Below are the records; copy exactly the stretch from the line containing "Rust, Haskell, BF, Groff (183, 130)" through the line containing "C++, C, C#, Python, Shell, VHDL (212, 93)", both ends included, and nothing else.

**Material provided**
== Segment start ==
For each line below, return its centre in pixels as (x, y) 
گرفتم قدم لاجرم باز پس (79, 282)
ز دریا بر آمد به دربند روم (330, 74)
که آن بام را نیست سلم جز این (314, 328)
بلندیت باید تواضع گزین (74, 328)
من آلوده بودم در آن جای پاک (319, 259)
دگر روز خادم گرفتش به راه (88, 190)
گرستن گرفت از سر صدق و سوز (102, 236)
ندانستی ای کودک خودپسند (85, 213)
== Segment end ==
== Segment start ==
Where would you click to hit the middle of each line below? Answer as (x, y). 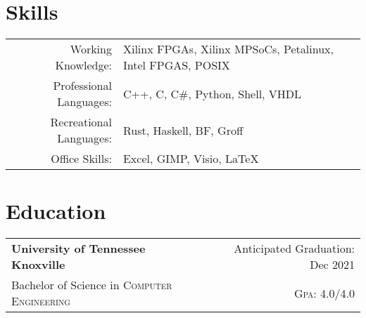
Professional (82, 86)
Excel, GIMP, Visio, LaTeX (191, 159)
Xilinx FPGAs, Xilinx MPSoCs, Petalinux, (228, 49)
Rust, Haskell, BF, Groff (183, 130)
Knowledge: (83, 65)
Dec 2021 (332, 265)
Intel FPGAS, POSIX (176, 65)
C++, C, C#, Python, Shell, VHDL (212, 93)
== Segment end ==
**Response**
Rust, Haskell, BF, Groff (183, 130)
Knowledge: (83, 65)
Dec 2021 (332, 265)
Intel FPGAS, POSIX (176, 65)
C++, C, C#, Python, Shell, VHDL (212, 93)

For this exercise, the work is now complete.